The new project is starting by analyzing privacy issues in the statistics released by Singapore's Ministry of Health (MOH). Due to the potential for privacy breaches, MOH currently publishes detailed statistics only for highly dangerous infectious diseases, and only very sketchy information, such as the total numbers of male and female patients in Singapore, for other types of diseases. For instance, one report says that there was exactly one male patient aged 30-39 with relapsed tuberculosis in 2010. The team's goal is to make it possible to publish detailed statistics for all diseases, but with strong privacy-preservation guarantees.
The project's next step will be to investigate ways to re-enable open access to the summary information in dbGaP by making the summary tables differentially private. The researchers will also target other custodians and users of health-related statistics in Singapore. That work is projected to include applications in pharmacoeconomics and in analysis of hospital records to reveal the effectiveness of different treatments for a disease.

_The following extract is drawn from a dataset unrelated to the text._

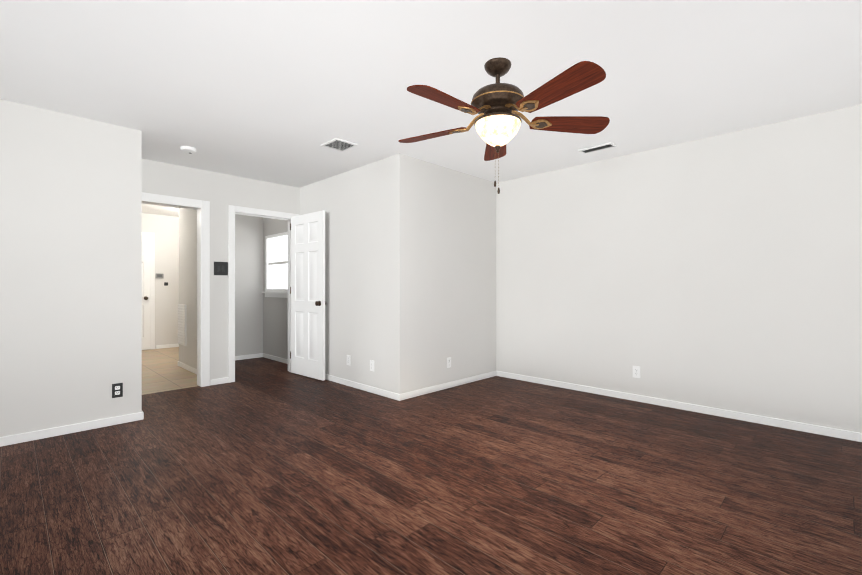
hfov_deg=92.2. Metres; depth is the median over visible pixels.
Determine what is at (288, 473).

Winslett is quick to point out that several fundamental research challenges remain before differentially private analyses will be practical, but she is optimistic that ADSC has advantages that make it an ideal location for this research. In particular, Singapore is unique in its close cooperation among the government, the medical fraternity, and research institutes. This will give the ADSC researchers exceptionally good access to the parties who have a vested interest in broader dissemination of health data summaries. This concerted effort to bring together medical researchers, computer scientists, and medical records could one day enable Singapore to be a world leader in technologies for analyzing sensitive data.
The Advanced Digital Sciences Center (ADSC) is a research center in Singapore for University of Illinois faculty that is funded by Singapore's Agency for Science, Technology and Research (A*STAR) to do research in the areas of interactive digital media and power grid information technology. The new data mining grant is part of a growing portfolio of research funds awarded to ADSC outside of its core A*STAR funding.